**What you need to do**
Please repeat the lines below exactly. Begin with the line containing "Local Renhold Tree Surgeon" and go on through the line containing "Melchbourne, Millbrook, Milton".

**Data to process**
▽

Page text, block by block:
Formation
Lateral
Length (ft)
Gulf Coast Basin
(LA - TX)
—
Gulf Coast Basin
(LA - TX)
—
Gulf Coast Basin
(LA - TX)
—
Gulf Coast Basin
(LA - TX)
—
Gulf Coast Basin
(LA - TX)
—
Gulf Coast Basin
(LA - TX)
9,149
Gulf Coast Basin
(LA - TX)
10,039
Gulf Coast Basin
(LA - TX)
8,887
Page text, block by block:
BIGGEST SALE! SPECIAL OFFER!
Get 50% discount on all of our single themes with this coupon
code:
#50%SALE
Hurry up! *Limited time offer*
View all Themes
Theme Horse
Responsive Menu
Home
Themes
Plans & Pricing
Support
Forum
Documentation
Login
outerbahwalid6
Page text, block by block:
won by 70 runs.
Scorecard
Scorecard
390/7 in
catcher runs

△
▽

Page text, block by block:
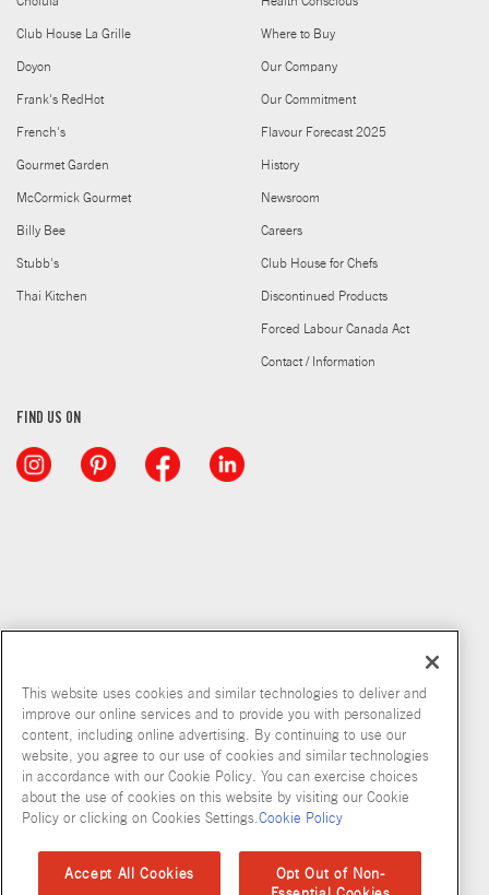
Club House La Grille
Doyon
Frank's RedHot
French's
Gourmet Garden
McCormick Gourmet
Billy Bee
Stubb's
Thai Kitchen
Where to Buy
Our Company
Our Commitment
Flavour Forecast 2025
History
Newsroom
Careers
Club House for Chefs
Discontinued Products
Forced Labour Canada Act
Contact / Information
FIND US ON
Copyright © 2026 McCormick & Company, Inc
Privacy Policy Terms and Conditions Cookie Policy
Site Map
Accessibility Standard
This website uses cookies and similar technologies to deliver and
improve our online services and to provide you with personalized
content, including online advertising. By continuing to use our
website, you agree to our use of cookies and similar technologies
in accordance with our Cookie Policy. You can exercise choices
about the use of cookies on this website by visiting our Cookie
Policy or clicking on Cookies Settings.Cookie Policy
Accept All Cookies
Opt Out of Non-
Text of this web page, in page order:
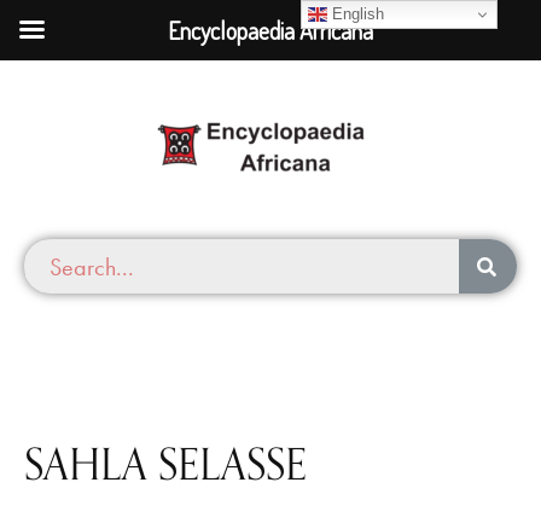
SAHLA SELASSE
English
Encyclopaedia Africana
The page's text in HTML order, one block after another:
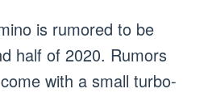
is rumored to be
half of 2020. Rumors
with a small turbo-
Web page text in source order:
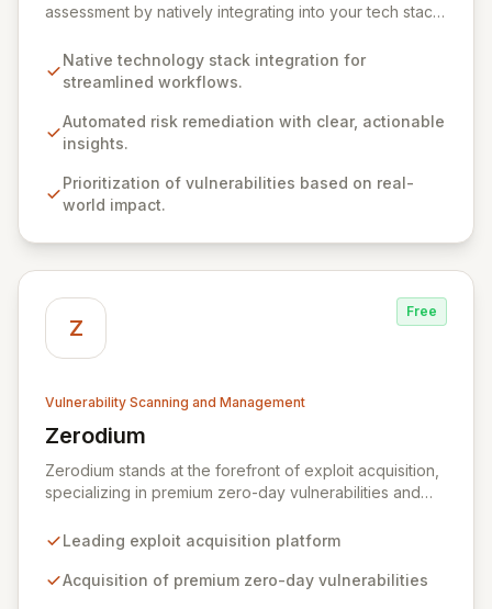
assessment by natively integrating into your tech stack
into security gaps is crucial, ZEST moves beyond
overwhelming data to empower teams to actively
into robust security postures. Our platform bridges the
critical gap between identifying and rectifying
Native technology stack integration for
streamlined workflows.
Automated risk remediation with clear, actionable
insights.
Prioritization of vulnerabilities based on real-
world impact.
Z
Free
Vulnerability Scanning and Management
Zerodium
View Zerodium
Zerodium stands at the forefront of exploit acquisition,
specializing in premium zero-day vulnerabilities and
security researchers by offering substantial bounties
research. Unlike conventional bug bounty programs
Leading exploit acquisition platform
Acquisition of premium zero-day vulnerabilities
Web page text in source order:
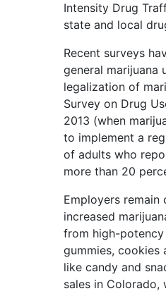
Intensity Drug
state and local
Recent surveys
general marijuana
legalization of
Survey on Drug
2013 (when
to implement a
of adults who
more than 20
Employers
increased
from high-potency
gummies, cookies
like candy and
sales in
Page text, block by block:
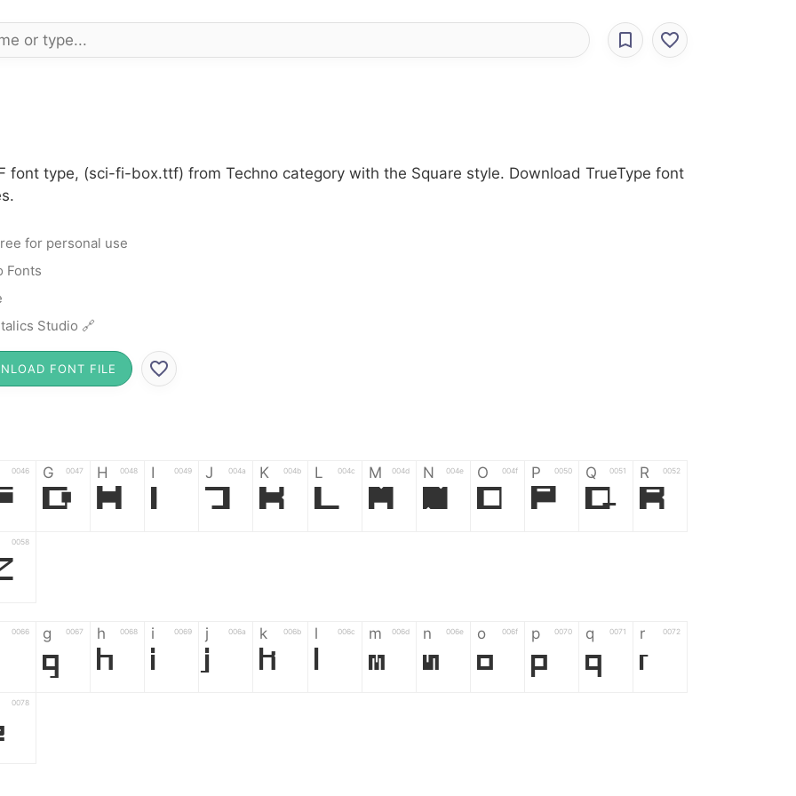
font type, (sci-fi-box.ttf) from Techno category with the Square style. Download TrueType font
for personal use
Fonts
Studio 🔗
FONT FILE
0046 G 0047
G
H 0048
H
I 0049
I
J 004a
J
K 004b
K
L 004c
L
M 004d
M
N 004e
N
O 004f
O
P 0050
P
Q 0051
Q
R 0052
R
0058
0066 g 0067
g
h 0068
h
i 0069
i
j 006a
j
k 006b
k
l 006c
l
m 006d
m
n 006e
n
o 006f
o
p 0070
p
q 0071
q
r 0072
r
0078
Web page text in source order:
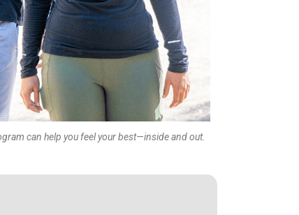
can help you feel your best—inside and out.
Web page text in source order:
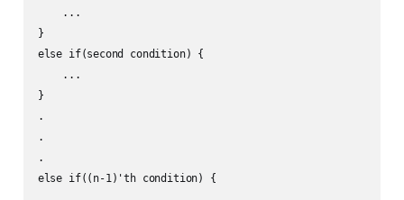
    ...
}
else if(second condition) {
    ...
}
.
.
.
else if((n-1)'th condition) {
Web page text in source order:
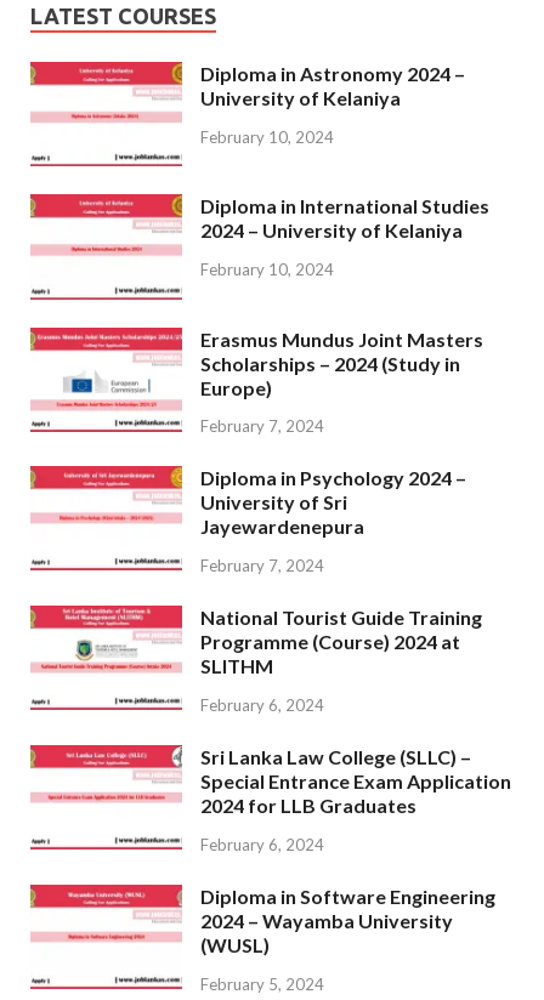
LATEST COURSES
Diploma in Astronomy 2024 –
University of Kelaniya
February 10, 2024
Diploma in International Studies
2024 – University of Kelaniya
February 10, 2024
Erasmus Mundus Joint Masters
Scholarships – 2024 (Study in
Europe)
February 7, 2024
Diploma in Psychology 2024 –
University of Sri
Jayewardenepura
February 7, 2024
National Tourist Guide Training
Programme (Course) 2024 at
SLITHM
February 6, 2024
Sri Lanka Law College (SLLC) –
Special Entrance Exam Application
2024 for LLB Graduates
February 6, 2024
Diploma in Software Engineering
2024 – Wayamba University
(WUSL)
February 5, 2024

△
▽

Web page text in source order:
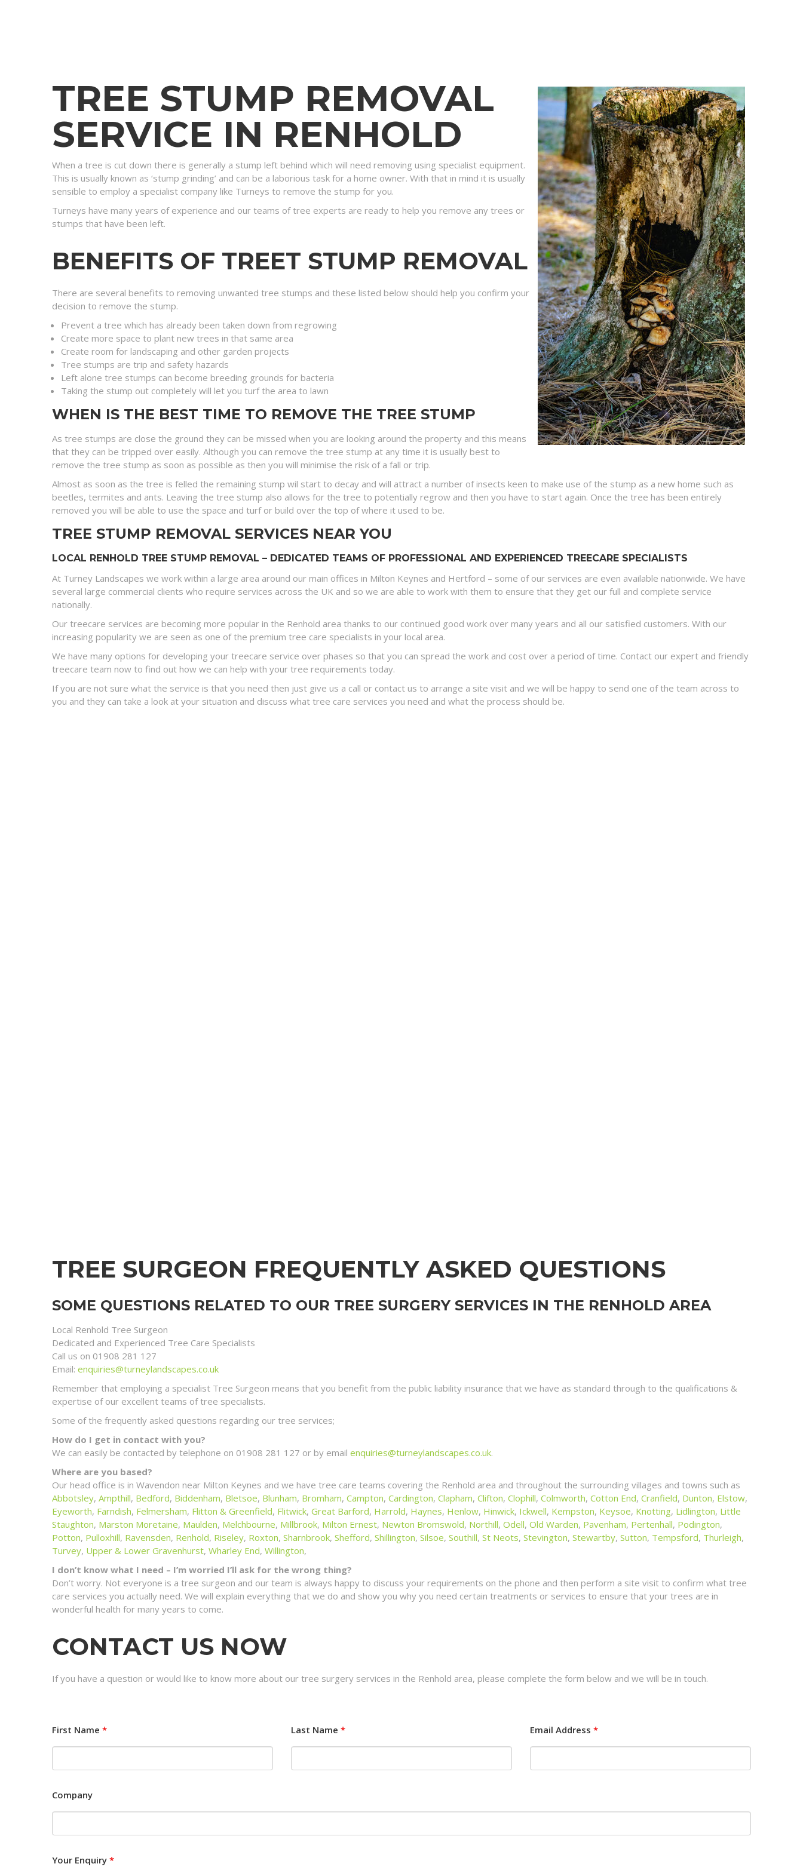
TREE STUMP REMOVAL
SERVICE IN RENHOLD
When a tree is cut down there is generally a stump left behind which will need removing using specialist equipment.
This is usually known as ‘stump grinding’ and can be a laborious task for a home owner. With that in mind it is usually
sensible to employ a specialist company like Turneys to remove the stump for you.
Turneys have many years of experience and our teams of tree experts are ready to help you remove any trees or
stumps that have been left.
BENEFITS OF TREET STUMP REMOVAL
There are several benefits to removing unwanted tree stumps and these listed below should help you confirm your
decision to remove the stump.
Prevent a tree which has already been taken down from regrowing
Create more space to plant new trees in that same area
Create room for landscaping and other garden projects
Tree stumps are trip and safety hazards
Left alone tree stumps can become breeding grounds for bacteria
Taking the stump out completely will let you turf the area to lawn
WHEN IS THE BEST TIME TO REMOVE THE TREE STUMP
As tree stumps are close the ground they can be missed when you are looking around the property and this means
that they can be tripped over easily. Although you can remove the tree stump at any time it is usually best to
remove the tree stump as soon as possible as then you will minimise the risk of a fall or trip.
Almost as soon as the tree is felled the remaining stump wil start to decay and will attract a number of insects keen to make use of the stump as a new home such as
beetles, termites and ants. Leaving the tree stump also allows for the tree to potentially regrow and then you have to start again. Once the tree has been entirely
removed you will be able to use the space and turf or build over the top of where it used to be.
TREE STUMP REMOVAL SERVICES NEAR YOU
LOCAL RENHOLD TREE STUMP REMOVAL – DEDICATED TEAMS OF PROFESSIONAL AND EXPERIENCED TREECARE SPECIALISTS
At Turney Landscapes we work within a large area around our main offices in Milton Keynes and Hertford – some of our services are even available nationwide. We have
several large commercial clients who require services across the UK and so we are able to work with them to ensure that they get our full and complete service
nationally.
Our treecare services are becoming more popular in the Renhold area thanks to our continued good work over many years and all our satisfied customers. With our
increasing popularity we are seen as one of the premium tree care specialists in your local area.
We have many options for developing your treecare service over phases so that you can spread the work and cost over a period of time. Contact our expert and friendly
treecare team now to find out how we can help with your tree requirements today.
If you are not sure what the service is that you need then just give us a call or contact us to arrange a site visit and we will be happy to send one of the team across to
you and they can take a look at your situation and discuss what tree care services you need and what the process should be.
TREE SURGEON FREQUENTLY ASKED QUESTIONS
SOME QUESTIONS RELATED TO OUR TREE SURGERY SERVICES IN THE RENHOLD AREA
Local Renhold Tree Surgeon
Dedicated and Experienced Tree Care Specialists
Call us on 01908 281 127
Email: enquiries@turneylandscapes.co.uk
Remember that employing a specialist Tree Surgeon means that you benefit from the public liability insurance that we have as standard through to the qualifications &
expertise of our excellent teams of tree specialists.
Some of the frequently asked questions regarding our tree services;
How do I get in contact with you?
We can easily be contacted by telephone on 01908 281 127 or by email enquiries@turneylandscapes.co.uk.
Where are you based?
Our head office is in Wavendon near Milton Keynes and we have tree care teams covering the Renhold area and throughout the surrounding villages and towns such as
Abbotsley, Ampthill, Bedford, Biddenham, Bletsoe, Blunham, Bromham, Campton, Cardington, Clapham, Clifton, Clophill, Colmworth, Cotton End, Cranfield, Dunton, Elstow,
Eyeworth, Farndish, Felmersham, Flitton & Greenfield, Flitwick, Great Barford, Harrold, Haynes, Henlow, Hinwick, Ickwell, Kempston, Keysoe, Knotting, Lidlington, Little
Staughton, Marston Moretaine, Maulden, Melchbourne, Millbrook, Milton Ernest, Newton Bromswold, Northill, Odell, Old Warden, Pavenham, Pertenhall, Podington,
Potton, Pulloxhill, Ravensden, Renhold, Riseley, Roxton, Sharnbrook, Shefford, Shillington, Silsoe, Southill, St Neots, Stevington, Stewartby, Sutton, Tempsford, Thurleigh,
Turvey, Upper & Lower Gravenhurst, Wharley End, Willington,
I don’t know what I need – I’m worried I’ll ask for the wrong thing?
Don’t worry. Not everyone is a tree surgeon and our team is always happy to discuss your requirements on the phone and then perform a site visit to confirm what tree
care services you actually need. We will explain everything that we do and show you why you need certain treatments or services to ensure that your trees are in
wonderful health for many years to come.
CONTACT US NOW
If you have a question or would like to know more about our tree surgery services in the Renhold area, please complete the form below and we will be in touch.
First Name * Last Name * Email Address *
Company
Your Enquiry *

△

**Solution for this task**
Local Renhold Tree Surgeon
Dedicated and Experienced Tree Care Specialists
Call us on 01908 281 127
Email: enquiries@turneylandscapes.co.uk
Remember that employing a specialist Tree Surgeon means that you benefit from the public liability insurance that we have as standard through to the qualifications &
expertise of our excellent teams of tree specialists.
Some of the frequently asked questions regarding our tree services;
How do I get in contact with you?
We can easily be contacted by telephone on 01908 281 127 or by email enquiries@turneylandscapes.co.uk.
Where are you based?
Our head office is in Wavendon near Milton Keynes and we have tree care teams covering the Renhold area and throughout the surrounding villages and towns such as
Abbotsley, Ampthill, Bedford, Biddenham, Bletsoe, Blunham, Bromham, Campton, Cardington, Clapham, Clifton, Clophill, Colmworth, Cotton End, Cranfield, Dunton, Elstow,
Eyeworth, Farndish, Felmersham, Flitton & Greenfield, Flitwick, Great Barford, Harrold, Haynes, Henlow, Hinwick, Ickwell, Kempston, Keysoe, Knotting, Lidlington, Little
Staughton, Marston Moretaine, Maulden, Melchbourne, Millbrook, Milton Ernest, Newton Bromswold, Northill, Odell, Old Warden, Pavenham, Pertenhall, Podington,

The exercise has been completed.